Example: ./BackendIndex --inputFilename ./taxi.bin --backendIndexName ./taxi-backend
Notes:
By default, the source code creates an index for the NYC Taxi data set [1].
It can be configured to create an index for the Twitter data set by setting the datasetType in line 19 of the main.cpp to Twitter.
By default, only the location attribute is imported in the index.
This can be adjusted by setting the flag importLocationOnly in line 20 of the main.cpp to false.
Note that it is easy to extend the code in order to build an index for data sets other than the Taxi and Twitter data sets that we used in our evaluation.
For that, you need to implement the interface named Record.hpp for your data set.
[1] TLC Trip Record Data. http://www.nyc.gov/html/tlc/html/about/trip_record_data.shtml, 2015.
The source code for the three GPU techniques.
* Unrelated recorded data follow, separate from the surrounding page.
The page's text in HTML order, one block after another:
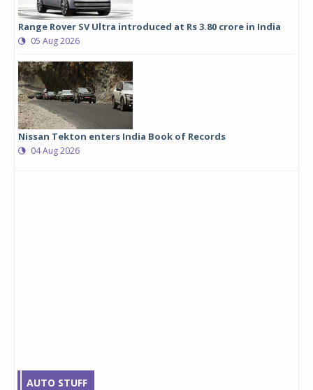
Range Rover SV Ultra introduced at Rs 3.80 crore in India
05 Aug 2026
Nissan Tekton enters India Book of Records
04 Aug 2026
AUTO STUFF
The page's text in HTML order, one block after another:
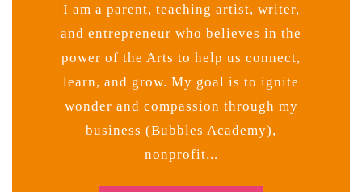
I am a parent, teaching artist, writer,
and entrepreneur who believes in the
power of the Arts to help us connect,
learn, and grow. My goal is to ignite
wonder and compassion through my
business (Bubbles Academy),
nonprofit...
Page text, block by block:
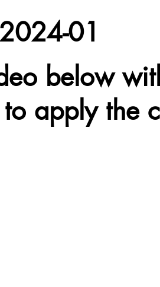
2024-01
below
apply the
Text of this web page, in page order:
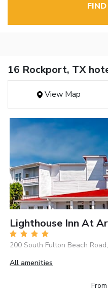
16 Rockport, TX
View Map
Lighthouse Inn At
200 South Fulton Beach
All amenities
From
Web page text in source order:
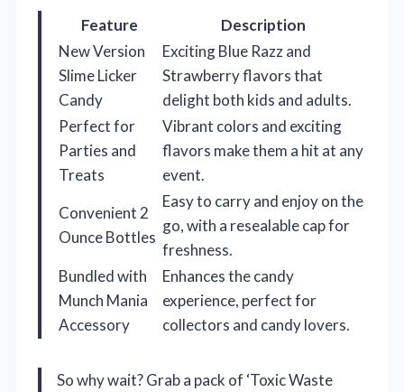
Feature
Description
New Version
Slime Licker
Candy
Exciting Blue Razz and
Strawberry flavors that
delight both kids and adults.
Perfect for
Parties and
Treats
Vibrant colors and exciting
flavors make them a hit at any
event.
Convenient 2
Ounce Bottles
Easy to carry and enjoy on the
go, with a resealable cap for
freshness.
Bundled with
Munch Mania
Accessory
Enhances the candy
experience, perfect for
collectors and candy lovers.
So why wait? Grab a pack of ‘Toxic Waste

Usage: RasterJoin [--nIter number_of_iterations] [--accuracy epsilon_bound_in_meters] --joinType [raster | errorbounds | hybrid | index] --backendIndexName prefix_path --polygonList path_to_file --polygonDataset name_of_polygon_collection --locAttrib offset_of_the_location_attribute_in_the_record [--indexRes number_of_cells_per_dim] [--nAttrib number_of_filtered_attributes] --startTime start_time --endTime end_time [--inmem] [--opAggregation ] [--inputSize ] [--avg attribute] [--gpuMem size_in_megabytes] [--outputTime path_to_file]
--nIter: Define how many times the query should be executed (for performance measurements only). Optional argument. The default value is 1.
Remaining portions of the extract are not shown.